This article was published 17/11/2017 (2348 days ago), so information in it may no longer be current.

Shortly after noon, Anya Kelman glides into an office on the second and uppermost floor of Klinic, threading the familiar warren of hallways that surrounds the non-profit’s Portage Avenue heart. She settles into a chair to talk.

It was a busy morning, she says with a nod. There was a hospital call. For Kelman, a volunteer counsellor with Klinic’s sexual assault crisis program, that meant racing to another tangle of hallways, this one clinical, to sit and comfort a victim.

She stayed until her shift was over, when another volunteer arrived to relieve her. By now, just eight months into her volunteer work at Klinic, that gentle dance is familiar; they will stay at a bedside for as long as the victim needs them.

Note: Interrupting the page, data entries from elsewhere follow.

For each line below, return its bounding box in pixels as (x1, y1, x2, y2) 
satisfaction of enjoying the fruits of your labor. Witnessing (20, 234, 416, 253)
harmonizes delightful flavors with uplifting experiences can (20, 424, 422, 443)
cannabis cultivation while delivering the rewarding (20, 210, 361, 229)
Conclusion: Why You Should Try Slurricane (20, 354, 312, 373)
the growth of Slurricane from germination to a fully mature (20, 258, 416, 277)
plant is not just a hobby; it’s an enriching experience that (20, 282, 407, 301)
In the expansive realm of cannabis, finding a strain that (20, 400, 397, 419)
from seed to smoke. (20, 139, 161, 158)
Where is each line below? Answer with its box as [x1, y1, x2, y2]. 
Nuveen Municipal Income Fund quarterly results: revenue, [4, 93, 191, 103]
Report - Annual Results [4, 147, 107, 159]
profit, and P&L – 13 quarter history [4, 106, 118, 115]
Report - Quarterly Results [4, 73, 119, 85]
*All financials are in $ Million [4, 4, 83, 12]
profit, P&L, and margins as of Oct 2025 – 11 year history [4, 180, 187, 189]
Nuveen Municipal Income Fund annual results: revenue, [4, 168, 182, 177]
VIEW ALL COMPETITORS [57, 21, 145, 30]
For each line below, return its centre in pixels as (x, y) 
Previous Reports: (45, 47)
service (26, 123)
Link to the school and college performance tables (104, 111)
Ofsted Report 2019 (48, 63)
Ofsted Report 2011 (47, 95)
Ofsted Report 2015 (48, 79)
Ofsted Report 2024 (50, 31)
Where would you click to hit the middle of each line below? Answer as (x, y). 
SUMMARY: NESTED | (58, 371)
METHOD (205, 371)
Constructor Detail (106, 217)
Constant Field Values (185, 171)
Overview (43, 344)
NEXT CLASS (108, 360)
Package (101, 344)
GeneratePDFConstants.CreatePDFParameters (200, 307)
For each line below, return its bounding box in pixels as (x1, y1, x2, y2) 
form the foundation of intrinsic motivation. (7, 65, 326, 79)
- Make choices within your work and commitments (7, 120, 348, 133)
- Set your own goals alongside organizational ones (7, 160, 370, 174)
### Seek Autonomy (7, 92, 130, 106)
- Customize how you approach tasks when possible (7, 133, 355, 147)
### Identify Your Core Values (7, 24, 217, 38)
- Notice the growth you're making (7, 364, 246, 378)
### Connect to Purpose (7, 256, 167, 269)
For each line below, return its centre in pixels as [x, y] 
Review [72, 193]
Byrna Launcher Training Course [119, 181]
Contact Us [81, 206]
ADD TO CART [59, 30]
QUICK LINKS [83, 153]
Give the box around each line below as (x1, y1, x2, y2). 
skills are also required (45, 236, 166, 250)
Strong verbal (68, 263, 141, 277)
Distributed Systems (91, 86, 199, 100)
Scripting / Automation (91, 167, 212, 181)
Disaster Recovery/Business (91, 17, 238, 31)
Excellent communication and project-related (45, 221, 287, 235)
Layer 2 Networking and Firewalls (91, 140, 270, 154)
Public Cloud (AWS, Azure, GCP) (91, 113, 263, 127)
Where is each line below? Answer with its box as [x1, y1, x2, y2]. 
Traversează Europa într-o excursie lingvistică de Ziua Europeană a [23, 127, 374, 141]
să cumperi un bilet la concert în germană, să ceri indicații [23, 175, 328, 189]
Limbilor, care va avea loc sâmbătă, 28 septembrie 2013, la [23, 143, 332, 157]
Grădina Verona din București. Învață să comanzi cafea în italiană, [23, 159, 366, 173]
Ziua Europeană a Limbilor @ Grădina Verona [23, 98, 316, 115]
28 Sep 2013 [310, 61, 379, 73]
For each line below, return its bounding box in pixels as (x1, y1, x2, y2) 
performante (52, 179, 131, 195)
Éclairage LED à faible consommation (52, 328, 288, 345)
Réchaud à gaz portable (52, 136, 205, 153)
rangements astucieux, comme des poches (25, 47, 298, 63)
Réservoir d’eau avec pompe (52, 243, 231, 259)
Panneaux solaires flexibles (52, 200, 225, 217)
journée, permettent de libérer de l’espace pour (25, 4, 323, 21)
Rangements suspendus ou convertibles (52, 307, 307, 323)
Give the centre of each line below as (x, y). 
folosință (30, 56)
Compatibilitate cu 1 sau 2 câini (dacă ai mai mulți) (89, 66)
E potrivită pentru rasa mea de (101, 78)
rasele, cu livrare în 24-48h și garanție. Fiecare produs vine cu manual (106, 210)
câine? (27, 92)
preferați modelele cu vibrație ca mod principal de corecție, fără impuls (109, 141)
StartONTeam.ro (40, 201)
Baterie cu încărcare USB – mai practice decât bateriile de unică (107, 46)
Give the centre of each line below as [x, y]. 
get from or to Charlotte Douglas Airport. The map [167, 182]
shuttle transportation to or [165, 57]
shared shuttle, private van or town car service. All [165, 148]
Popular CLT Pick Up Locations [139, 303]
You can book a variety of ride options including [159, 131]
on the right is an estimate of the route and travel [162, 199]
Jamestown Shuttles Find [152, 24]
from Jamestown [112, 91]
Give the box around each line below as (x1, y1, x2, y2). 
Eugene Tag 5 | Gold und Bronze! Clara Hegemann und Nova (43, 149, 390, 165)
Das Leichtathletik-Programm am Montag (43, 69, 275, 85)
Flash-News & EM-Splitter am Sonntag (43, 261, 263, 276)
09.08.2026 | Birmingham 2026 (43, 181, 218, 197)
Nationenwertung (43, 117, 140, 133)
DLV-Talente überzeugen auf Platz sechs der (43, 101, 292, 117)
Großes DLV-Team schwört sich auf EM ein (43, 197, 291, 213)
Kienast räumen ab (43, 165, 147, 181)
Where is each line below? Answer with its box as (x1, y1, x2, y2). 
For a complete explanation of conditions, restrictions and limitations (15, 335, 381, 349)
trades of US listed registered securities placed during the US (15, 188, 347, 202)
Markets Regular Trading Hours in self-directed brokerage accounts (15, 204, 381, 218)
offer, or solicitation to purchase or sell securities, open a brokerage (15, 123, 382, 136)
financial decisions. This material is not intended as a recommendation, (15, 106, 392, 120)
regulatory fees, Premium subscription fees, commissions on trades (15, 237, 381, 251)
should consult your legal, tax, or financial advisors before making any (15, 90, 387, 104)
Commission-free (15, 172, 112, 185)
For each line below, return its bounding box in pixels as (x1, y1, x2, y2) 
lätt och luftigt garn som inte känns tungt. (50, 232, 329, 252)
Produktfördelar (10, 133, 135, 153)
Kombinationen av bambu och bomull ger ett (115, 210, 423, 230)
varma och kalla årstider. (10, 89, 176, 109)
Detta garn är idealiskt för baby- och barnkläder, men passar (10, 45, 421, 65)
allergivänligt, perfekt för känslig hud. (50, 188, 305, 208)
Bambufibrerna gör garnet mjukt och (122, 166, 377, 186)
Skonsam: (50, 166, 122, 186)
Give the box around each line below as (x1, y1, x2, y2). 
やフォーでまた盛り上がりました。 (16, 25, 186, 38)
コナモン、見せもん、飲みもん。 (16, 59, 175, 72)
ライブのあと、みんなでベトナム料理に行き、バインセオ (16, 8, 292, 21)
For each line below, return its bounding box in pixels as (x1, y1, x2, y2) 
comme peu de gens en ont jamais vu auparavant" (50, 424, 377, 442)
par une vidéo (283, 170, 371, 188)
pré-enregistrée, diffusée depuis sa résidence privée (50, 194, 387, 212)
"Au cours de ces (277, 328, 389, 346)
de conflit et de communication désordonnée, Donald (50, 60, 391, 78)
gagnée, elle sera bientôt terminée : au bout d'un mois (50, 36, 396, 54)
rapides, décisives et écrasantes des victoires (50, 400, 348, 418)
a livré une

Sometimes, that can be just 30 minutes. Other times, counsellors stay for up to eight hours. After their shifts are over, they pause to write reports and decompress: Kelman likes to go for long runs, to release her own anger and sadness.

“It’s hard,” Kelman says. “There’s some really, really sad stories. But my dad always says, ‘You help just one person, you’re doing a good job.’ And I feel like I am. I’ve helped quite a few and right now is a good time to be a part of this.”

This work fits Kelman well, she’s discovered. She is elegant and soft-spoken, with calm and careful speech. It is part of what makes her a good counsellor: even as she speaks about trauma and anger, she radiates a sense of peace.

Yet in a way, this work is still new for her. When she arrived at Klinic, she had no background in counselling or feminist volunteering; for years, she lived a quiet sort of life as a stay-at-home mother to two children, now aged 17 and 12.

Last year, she read something that drove her to rise up and get involved. It started with Brock Turner.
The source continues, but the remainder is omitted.